Make an exact copy of the records, and keep the pictures out of it.

Stored dataset items
┄┄┄┄┄┄┄┄┄┄┄┄┄┄┄┄┄┄┄┄

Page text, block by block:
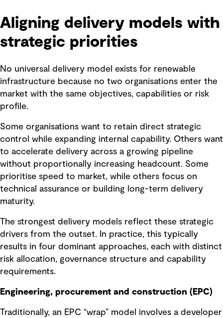
Aligning delivery models with
strategic priorities
No universal delivery model exists for renewable
infrastructure because no two organisations enter the
market with the same objectives, capabilities or risk
profile.
Some organisations want to retain direct strategic
control while expanding internal capability. Others want
to accelerate delivery across a growing pipeline
without proportionally increasing headcount. Some
prioritise speed to market, while others focus on
technical assurance or building long-term delivery
maturity.
The strongest delivery models reflect these strategic
drivers from the outset. In practice, this typically
results in four dominant approaches, each with distinct
risk allocation, governance structure and capability
requirements.
Engineering, procurement and construction (EPC)
Traditionally, an EPC “wrap” model involves a developer
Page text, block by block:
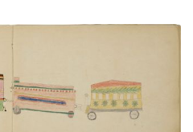
11
ADD TO GALLERY
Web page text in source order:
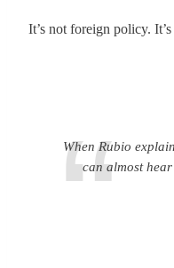
It’s not foreign policy.
When Rubio
can almost
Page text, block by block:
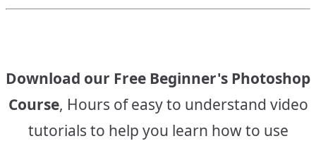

┄┄┄┄┄┄┄┄┄┄┄┄┄┄┄┄┄┄┄┄

Result for this exercise —
Page text, block by block:
Aligning delivery models with
strategic priorities
No universal delivery model exists for renewable
infrastructure because no two organisations enter the
market with the same objectives, capabilities or risk
profile.
Some organisations want to retain direct strategic
control while expanding internal capability. Others want
to accelerate delivery across a growing pipeline
without proportionally increasing headcount. Some
prioritise speed to market, while others focus on
technical assurance or building long-term delivery
maturity.
The strongest delivery models reflect these strategic
drivers from the outset. In practice, this typically
results in four dominant approaches, each with distinct
risk allocation, governance structure and capability
requirements.
Engineering, procurement and construction (EPC)
Traditionally, an EPC “wrap” model involves a developer
Page text, block by block:
11
ADD TO GALLERY
Web page text in source order:
It’s not foreign policy.
When Rubio
can almost
Page text, block by block:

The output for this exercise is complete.